[Date Prev][Date Next][Thread Prev][Thread Next][Date Index][Thread Index]
Re: [Discuss-gnuradio] VOLK division between complexes
From: |
Marcus Müller |
Subject: |
Re: [Discuss-gnuradio] VOLK division between complexes |
Date: |
Sun, 15 May 2016 11:06:56 +0200 |
User-agent: |
Mozilla/5.0 (X11; Linux x86_64; rv:38.0) Gecko/20100101 Thunderbird/38.6.0 |
Hi Federico
On 15.05.2016 02:40, Federico Larroca wrote:
> That was fast!
Only ten times as fast as the generic, pure C implementation, but thank
you :)
> Thank you very much!
You're welcome :)
> I don't have access to my computer for the weekend, but I'll check it
> as soon as I get back to the University on tuesday (monday's holiday
> here).
> In any case, I got to halfway implementing the AVX kernel, which I
> copy below just for the record... I didn't even got to compile it, let
> alone test it, but I surely learned a lot.
Yeah, it was my first kernel, too :) Learned a lot!
> static inline void
> volk_32fc_x2_divide_32fc_u_avx(lv_32fc_t* cVector, const lv_32fc_t*
> aVector,
> const lv_32fc_t* bVector,
> unsigned int num_points)
> {
> unsigned int number = 0;
> const unsigned int quarterPoints = num_points / 4;
>
> __m256 x, y, z, sq, mag_sq, mag_sq_un, div;
> lv_32fc_t* c = cVector;
> const lv_32fc_t* a = aVector;
> const lv_32fc_t* b = bVector;
>
> for(; number < quarterPoints; number++){
> x = _mm256_loadu_ps((float*) a); // Load the ar + ai, br + bi ...
> as ar,ai,br,bi ...
> y = _mm256_loadu_ps((float*) b); // Load the cr + ci, dr + di ...
> as cr,ci,dr,di ...
> z = _mm256_complexconjugatemul_ps(x, y);
> sq = _mm256_mul_ps(y, y); // Square the values
> mag_sq_un = _mm256_hadd_ps(w,w); // obtain the actual squared
> magnitude, although out of order
you mean ... _hadd_ps(sq,sq), right?
> mag_sq = _mm256_permute_ps(mag_sq_un, 0xd8) // I order it
ah, clever move!
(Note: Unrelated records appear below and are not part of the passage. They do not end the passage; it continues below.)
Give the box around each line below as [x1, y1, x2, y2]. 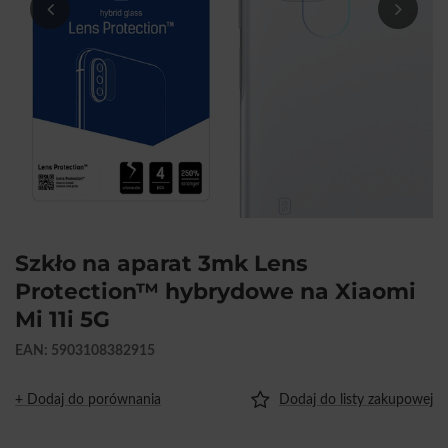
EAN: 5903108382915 [15, 342, 155, 358]
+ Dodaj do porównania [15, 392, 161, 408]
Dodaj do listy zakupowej [279, 392, 433, 408]
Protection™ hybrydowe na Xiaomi [15, 277, 416, 305]
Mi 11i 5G [15, 305, 110, 333]
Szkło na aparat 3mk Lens [15, 249, 308, 277]
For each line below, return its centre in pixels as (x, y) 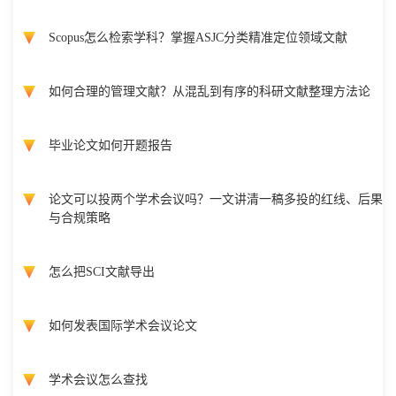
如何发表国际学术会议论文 (123, 326)
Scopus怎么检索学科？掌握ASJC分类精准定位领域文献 (198, 38)
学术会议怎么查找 (98, 380)
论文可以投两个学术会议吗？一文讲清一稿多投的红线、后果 (216, 199)
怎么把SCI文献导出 (102, 272)
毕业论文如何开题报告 (110, 145)
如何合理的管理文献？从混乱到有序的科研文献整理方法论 (209, 91)
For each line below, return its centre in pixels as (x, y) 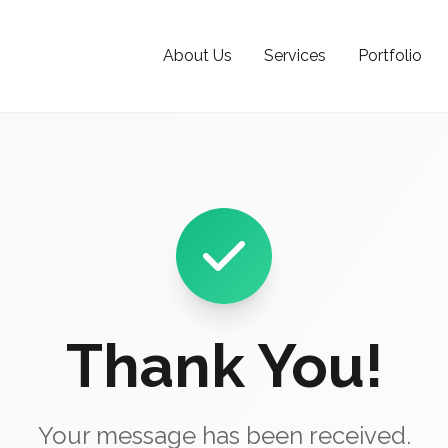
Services (295, 55)
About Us (197, 55)
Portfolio (390, 55)
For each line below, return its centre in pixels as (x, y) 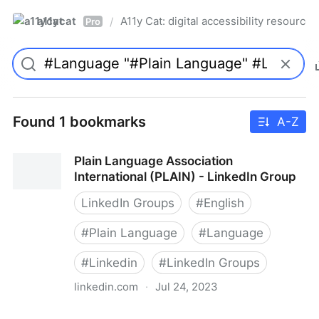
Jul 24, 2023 (187, 287)
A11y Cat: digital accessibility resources (219, 21)
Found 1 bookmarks (79, 122)
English (224, 203)
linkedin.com (106, 287)
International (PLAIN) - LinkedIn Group (185, 177)
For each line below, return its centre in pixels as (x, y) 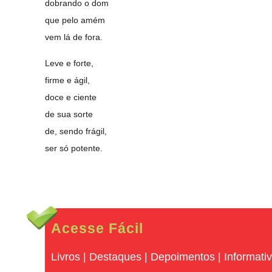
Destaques (116, 257)
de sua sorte (69, 114)
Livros (66, 257)
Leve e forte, (70, 63)
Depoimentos (183, 257)
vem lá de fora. (74, 37)
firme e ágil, (68, 80)
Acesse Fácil (97, 228)
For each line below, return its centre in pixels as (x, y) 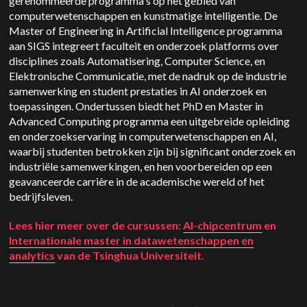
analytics (32, 255)
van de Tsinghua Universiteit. (130, 255)
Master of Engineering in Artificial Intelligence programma (146, 30)
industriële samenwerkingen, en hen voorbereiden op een (141, 166)
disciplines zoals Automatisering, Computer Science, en (137, 61)
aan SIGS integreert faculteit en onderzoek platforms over (144, 46)
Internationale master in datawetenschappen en (132, 240)
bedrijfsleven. (41, 196)
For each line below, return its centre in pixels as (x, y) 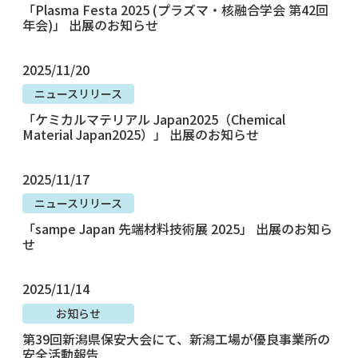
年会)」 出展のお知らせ (90, 25)
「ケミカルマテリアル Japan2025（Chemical (154, 119)
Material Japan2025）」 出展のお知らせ (141, 135)
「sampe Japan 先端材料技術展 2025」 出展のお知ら (177, 229)
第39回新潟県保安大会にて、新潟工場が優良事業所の (176, 338)
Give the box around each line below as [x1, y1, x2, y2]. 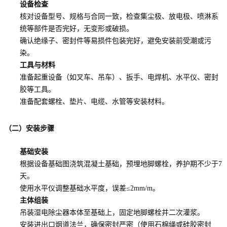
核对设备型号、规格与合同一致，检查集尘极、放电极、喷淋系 [19, 13, 218, 21]
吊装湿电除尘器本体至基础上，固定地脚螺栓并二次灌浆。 [19, 209, 204, 217]
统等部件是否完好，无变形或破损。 [19, 25, 133, 33]
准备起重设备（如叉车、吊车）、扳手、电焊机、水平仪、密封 [19, 73, 218, 82]
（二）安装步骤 [4, 125, 54, 133]
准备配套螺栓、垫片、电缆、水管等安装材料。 [19, 98, 169, 106]
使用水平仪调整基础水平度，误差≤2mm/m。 [19, 184, 160, 193]
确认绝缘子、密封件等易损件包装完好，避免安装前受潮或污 [19, 37, 211, 45]
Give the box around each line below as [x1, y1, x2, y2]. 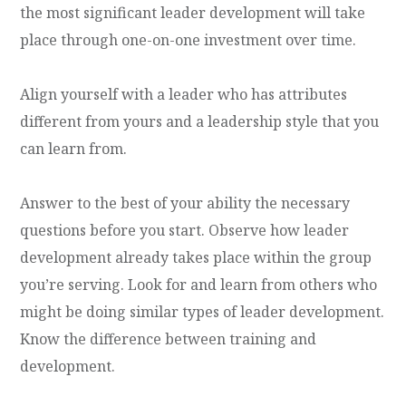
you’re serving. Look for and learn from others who [20, 274, 378, 295]
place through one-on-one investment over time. [20, 29, 357, 50]
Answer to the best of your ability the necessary [20, 192, 351, 213]
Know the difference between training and [20, 328, 317, 349]
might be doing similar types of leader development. [20, 301, 385, 322]
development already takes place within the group [20, 246, 372, 267]
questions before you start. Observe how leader [20, 219, 350, 240]
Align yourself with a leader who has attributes [20, 83, 348, 104]
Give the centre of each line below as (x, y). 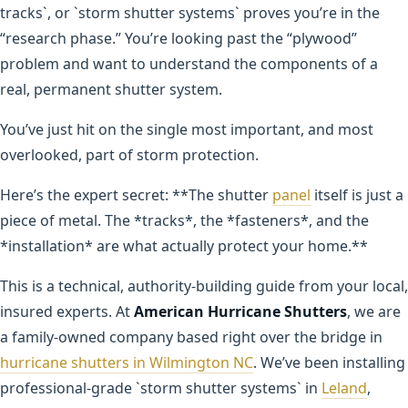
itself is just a (357, 194)
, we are (374, 311)
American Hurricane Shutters (240, 311)
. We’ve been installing (329, 362)
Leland (344, 388)
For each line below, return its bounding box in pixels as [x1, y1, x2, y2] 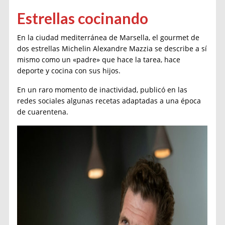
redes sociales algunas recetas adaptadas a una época [17, 95, 201, 105]
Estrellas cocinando [17, 9, 149, 27]
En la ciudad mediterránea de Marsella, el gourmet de [17, 32, 200, 42]
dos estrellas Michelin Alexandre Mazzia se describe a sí [17, 43, 207, 53]
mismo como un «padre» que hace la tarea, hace [17, 54, 181, 64]
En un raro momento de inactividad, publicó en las [17, 84, 188, 94]
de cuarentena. [17, 106, 69, 117]
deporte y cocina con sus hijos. [17, 65, 121, 75]
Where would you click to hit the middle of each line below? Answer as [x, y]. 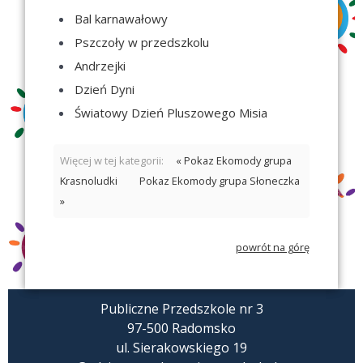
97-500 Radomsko [181, 328]
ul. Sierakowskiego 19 [181, 347]
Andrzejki [100, 65]
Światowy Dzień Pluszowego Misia [171, 112]
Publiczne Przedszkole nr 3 [181, 308]
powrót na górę [272, 247]
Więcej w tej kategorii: [112, 160]
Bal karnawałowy [122, 18]

Very clever indeed!
What you do is get four complex values at once, then calculate a b*,
then calculate
|b0|² |b1|² |b2|² |b3|² |b0|² |b1|² |b2|² |b3|²
and then reorder it in memory to be
|b0|² |b0|² |b1|² |b1|² |b2|² |b2|² |b3|² |b3|²
right? (still haven't gotten around being able to read the
shuffle/permute masks, and a bit too lazy to do so, now).
> div = _mm256_div_ps(z,mag_sq);
>
> _mm256_storeu_ps((float*) c, div); // Store the results back into
> the C container
>
> a += 4;
> b += 4;
> c += 4;
> }
>
> (I got this far ).
Looks pretty solid to me!
So the difference between my and your AVX kernel is that my kernel loads
a total of eight a,b complexes at once, basically because the
_mm256_mul/_mm256_hadd step can produce eight |b|² at once – and then I
really struggled (but managed) to have each of these |b|² twice, so I
can do the two _mm256_div. Your approach is so much cleverer, because it
uses less registers, and less obscure shuffling.
My AVX kernel, on my machine, is about as fast as my SSE3 kernel. So I'd
really like to ask you to try mine, and then just replace my AVX code
with yours, and compare the results. I think yours might be
significantly faster!
Best regards,
Marcus